▶ [Instructions for the task] Gather, from the data below, each line in which the word "class" occurs.
[Data provided]
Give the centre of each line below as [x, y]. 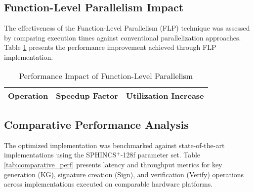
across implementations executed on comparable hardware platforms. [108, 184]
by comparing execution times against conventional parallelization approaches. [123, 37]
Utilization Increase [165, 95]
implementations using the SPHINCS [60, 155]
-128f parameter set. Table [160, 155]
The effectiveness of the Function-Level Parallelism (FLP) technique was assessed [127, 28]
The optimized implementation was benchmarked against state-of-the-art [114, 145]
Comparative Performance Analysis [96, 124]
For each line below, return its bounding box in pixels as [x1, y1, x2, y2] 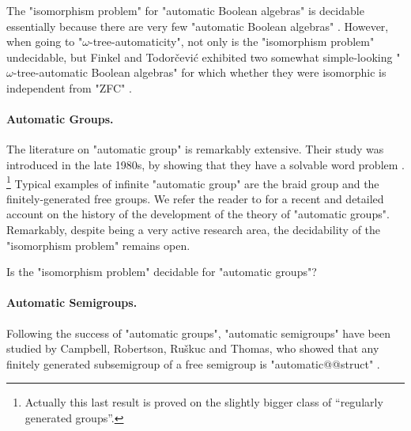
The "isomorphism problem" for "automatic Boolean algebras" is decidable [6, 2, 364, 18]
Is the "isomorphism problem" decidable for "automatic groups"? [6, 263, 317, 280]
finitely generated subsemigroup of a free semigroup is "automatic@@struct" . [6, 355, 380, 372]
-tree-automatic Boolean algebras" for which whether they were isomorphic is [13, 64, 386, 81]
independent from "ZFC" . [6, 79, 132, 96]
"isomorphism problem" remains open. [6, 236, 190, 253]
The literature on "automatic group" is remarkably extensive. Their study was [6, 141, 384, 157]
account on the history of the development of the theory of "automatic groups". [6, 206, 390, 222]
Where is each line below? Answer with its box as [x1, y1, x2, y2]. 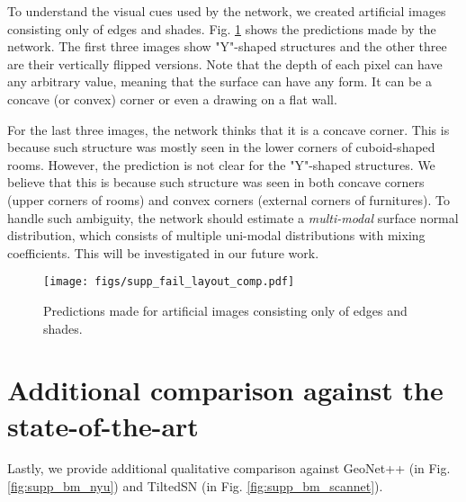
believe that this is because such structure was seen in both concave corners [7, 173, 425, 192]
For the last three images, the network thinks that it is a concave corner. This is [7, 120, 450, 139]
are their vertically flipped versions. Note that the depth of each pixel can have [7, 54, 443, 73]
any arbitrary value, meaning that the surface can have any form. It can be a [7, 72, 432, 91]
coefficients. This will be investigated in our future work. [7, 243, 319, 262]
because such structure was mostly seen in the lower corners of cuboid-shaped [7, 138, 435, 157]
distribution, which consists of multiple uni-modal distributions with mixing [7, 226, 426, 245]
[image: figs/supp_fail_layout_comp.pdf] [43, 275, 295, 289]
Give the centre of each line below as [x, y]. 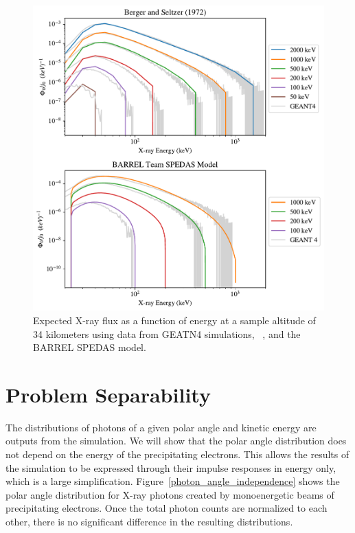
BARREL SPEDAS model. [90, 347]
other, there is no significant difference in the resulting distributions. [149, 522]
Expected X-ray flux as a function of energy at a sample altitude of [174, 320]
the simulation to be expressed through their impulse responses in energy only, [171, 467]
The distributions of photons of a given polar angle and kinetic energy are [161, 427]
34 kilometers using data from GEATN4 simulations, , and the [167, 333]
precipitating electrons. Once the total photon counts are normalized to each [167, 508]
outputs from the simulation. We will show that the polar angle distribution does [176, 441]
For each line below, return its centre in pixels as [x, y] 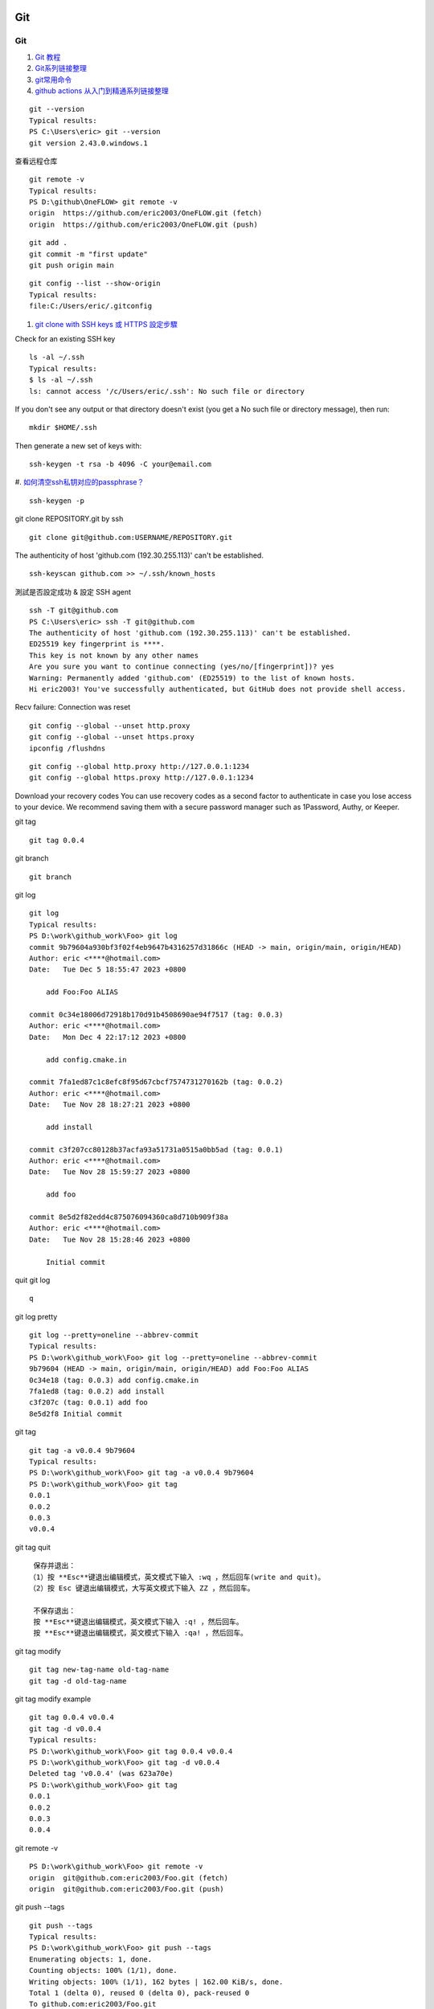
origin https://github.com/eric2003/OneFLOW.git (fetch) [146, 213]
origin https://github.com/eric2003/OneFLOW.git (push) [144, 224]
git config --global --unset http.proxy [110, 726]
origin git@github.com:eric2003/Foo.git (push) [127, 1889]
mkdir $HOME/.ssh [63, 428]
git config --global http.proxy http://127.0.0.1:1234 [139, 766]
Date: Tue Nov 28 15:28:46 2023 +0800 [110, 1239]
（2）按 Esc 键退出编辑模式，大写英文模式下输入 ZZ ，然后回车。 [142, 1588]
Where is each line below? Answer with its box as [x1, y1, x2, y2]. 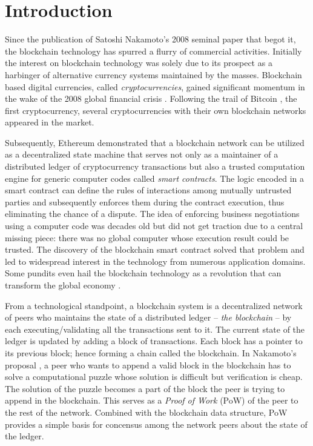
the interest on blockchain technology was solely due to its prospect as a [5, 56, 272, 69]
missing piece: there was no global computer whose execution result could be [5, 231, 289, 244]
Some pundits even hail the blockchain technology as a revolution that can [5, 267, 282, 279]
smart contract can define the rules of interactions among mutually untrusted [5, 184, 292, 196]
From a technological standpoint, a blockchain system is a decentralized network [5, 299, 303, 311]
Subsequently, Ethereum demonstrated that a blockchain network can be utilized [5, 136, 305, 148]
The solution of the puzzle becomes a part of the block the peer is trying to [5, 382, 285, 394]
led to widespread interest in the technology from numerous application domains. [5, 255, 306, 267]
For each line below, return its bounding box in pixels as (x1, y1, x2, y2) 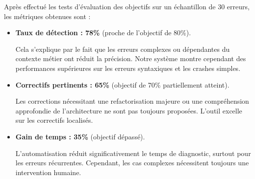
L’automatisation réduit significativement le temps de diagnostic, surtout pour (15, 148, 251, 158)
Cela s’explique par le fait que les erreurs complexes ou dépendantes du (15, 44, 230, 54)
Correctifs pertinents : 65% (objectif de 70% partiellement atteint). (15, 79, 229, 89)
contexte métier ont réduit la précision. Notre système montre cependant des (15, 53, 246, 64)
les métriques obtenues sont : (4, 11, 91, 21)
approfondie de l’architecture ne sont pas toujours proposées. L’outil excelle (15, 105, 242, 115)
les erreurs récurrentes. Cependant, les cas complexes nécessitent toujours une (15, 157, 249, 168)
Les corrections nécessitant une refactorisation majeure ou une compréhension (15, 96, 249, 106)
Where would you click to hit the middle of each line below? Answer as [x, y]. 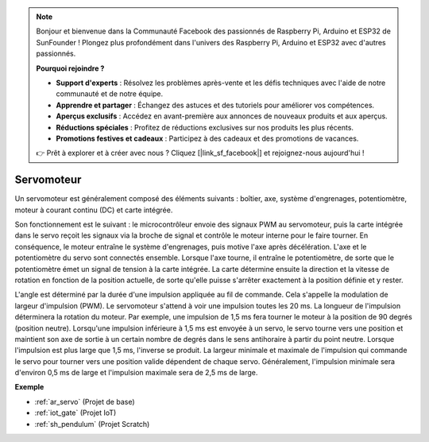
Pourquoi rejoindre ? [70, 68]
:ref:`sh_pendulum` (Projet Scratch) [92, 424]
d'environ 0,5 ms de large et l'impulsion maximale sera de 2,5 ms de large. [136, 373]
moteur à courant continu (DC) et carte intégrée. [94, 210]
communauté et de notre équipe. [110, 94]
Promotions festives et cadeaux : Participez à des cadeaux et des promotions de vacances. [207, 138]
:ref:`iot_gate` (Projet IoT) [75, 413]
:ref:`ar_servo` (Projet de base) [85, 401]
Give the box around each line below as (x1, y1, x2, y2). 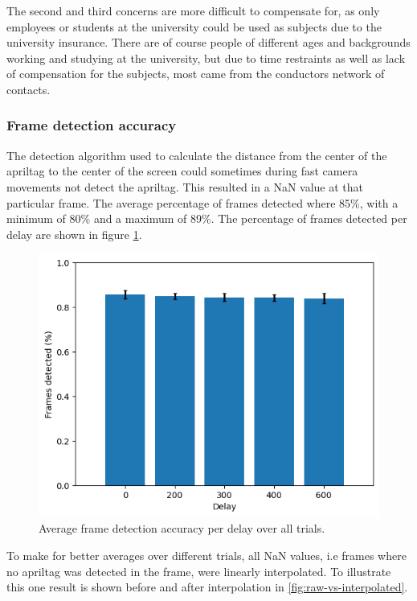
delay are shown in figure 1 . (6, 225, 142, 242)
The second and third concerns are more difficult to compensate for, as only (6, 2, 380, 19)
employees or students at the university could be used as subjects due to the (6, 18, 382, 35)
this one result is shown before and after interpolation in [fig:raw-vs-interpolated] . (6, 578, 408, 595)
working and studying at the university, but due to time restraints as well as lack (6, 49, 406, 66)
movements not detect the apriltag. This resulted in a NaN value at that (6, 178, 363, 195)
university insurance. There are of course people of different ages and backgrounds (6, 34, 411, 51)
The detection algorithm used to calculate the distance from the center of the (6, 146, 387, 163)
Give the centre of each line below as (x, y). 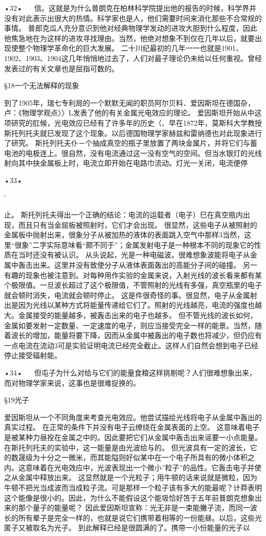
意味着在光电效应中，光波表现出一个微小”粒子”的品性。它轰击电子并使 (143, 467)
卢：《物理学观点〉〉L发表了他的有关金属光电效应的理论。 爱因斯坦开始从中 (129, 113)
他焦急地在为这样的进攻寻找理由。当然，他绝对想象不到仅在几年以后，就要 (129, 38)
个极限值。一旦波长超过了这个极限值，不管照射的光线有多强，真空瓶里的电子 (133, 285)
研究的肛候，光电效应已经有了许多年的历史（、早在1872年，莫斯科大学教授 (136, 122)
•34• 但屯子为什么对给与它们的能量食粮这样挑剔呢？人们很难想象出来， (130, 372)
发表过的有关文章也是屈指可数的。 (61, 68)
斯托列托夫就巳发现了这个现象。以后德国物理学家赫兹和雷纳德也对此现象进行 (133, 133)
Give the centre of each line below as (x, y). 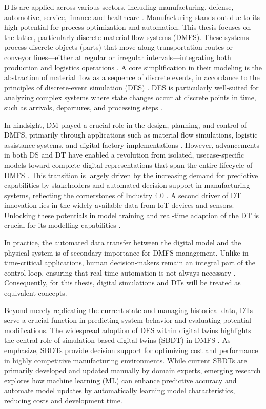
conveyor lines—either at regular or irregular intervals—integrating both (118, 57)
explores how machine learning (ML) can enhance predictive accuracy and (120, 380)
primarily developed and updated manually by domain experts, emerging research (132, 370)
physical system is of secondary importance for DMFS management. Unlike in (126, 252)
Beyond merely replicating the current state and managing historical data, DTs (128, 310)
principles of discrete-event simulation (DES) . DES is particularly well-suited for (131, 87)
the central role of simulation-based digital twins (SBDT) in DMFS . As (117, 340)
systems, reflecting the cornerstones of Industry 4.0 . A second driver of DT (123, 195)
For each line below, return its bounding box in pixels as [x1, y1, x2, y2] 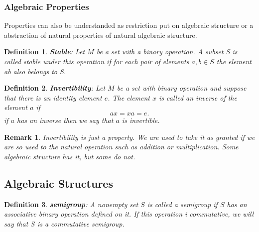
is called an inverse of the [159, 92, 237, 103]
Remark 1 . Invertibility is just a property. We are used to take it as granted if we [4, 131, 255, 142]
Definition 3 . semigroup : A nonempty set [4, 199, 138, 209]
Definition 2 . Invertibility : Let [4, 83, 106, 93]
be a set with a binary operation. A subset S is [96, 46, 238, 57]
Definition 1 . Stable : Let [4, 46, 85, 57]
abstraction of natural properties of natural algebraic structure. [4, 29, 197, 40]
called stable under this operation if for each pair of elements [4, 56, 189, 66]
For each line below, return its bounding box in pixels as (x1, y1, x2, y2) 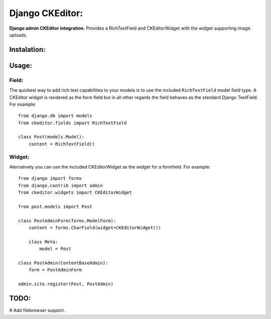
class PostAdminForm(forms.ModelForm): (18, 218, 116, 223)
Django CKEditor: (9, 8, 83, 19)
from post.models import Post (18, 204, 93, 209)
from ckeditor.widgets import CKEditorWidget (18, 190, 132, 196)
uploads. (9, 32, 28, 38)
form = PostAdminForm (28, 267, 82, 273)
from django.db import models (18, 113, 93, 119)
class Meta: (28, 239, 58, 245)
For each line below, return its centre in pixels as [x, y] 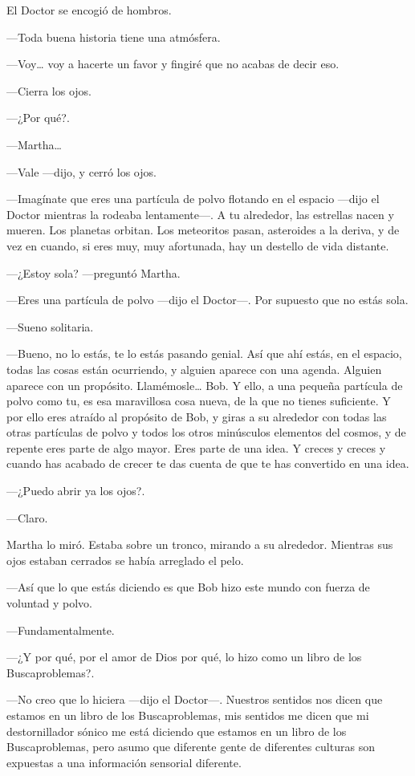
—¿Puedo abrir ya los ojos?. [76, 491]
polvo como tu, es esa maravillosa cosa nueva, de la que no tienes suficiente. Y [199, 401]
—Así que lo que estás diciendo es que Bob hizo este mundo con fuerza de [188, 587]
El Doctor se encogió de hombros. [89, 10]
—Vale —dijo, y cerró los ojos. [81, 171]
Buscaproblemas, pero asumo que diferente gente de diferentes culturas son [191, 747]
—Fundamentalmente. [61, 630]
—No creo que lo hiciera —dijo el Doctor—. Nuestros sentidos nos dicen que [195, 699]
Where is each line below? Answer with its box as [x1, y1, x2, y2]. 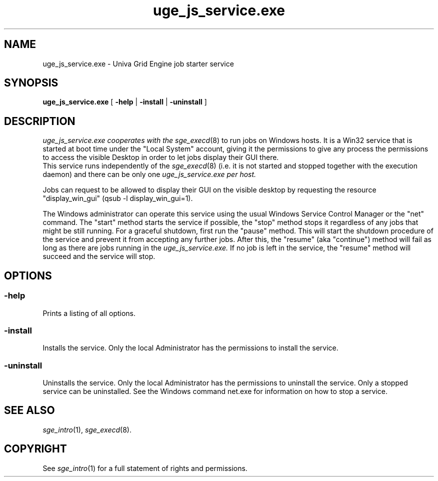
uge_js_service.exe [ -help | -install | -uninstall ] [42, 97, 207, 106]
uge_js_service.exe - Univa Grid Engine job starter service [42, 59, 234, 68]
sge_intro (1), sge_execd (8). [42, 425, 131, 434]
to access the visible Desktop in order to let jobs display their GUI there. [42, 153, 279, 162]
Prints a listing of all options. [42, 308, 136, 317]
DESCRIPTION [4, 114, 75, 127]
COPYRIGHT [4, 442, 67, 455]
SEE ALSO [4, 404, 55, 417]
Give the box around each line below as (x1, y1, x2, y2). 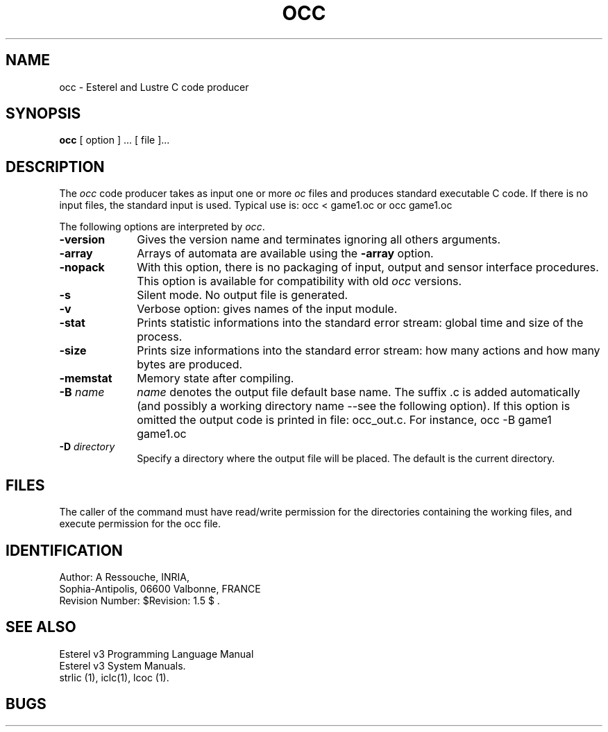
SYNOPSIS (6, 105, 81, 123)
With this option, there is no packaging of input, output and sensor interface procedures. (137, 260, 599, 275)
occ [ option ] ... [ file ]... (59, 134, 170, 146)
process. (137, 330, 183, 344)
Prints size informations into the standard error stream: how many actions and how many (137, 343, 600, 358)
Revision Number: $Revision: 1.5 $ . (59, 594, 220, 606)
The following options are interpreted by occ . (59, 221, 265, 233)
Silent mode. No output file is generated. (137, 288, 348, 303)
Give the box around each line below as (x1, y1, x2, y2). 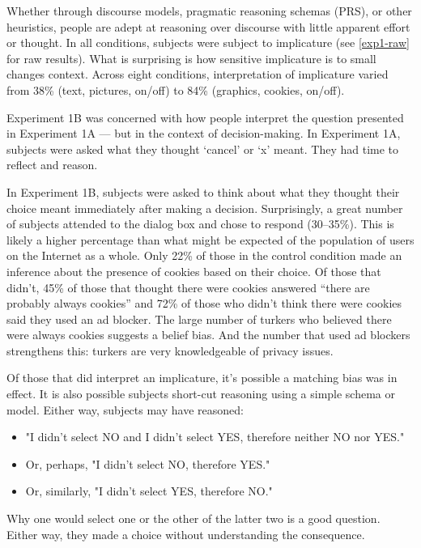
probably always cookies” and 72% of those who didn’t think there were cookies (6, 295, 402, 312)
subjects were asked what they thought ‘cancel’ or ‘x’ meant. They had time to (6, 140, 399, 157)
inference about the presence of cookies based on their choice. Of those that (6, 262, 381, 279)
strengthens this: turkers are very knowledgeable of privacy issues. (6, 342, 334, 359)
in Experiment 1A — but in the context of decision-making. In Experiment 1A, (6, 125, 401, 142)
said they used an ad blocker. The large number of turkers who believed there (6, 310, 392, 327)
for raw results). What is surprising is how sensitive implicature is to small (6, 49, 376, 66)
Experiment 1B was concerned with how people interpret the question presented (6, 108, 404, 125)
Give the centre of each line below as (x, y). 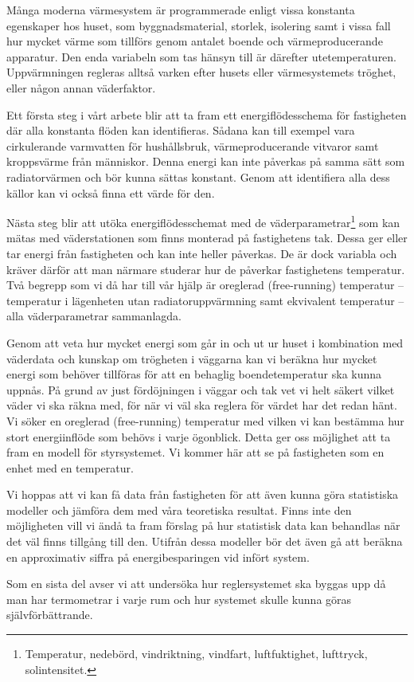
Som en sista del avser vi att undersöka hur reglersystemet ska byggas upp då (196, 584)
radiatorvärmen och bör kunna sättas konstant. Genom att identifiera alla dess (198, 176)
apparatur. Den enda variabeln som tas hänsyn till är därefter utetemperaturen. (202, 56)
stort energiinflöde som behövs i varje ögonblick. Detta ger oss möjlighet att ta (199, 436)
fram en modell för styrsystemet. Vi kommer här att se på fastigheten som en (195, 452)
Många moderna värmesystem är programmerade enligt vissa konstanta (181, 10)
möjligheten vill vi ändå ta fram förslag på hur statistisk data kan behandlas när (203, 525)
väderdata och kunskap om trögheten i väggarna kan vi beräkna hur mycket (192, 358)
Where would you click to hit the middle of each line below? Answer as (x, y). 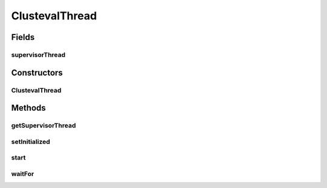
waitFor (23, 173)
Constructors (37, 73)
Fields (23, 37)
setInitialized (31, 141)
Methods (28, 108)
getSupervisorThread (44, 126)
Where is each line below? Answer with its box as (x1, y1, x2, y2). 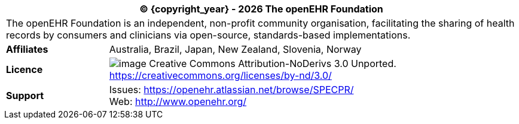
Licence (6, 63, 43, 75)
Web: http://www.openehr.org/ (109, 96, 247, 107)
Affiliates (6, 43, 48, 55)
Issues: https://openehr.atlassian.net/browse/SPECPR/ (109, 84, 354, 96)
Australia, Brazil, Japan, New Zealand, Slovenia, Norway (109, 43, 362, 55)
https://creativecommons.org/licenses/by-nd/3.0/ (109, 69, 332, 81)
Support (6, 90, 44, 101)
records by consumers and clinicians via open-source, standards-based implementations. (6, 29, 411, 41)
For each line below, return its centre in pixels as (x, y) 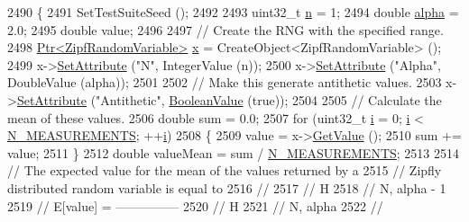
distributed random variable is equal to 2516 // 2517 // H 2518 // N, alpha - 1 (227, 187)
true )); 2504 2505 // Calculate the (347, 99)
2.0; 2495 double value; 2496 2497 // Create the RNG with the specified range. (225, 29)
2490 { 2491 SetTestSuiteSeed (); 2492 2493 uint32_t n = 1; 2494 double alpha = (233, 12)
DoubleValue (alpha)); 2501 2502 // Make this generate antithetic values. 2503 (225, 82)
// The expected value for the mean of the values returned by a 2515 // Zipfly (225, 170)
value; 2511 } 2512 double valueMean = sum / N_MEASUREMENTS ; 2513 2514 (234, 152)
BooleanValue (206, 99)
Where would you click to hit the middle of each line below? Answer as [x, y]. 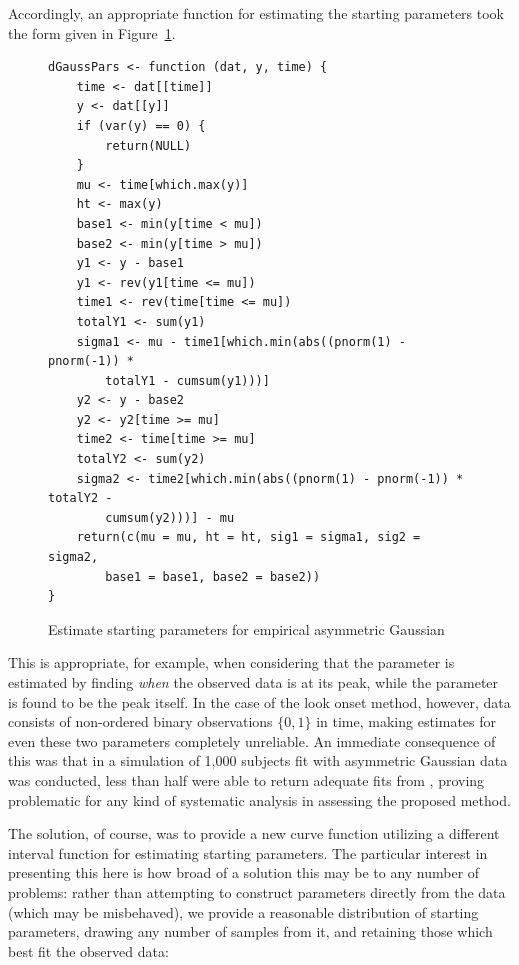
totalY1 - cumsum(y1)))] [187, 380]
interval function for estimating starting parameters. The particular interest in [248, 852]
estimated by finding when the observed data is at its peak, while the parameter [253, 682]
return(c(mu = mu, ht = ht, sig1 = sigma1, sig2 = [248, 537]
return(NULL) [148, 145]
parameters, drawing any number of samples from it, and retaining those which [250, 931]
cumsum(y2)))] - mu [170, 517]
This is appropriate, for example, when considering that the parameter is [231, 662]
[/Data provided]
▶ [Your solution]
class PostAdminForm(forms.ModelForm): (18, 218, 116, 223)
class Meta: (28, 239, 58, 245)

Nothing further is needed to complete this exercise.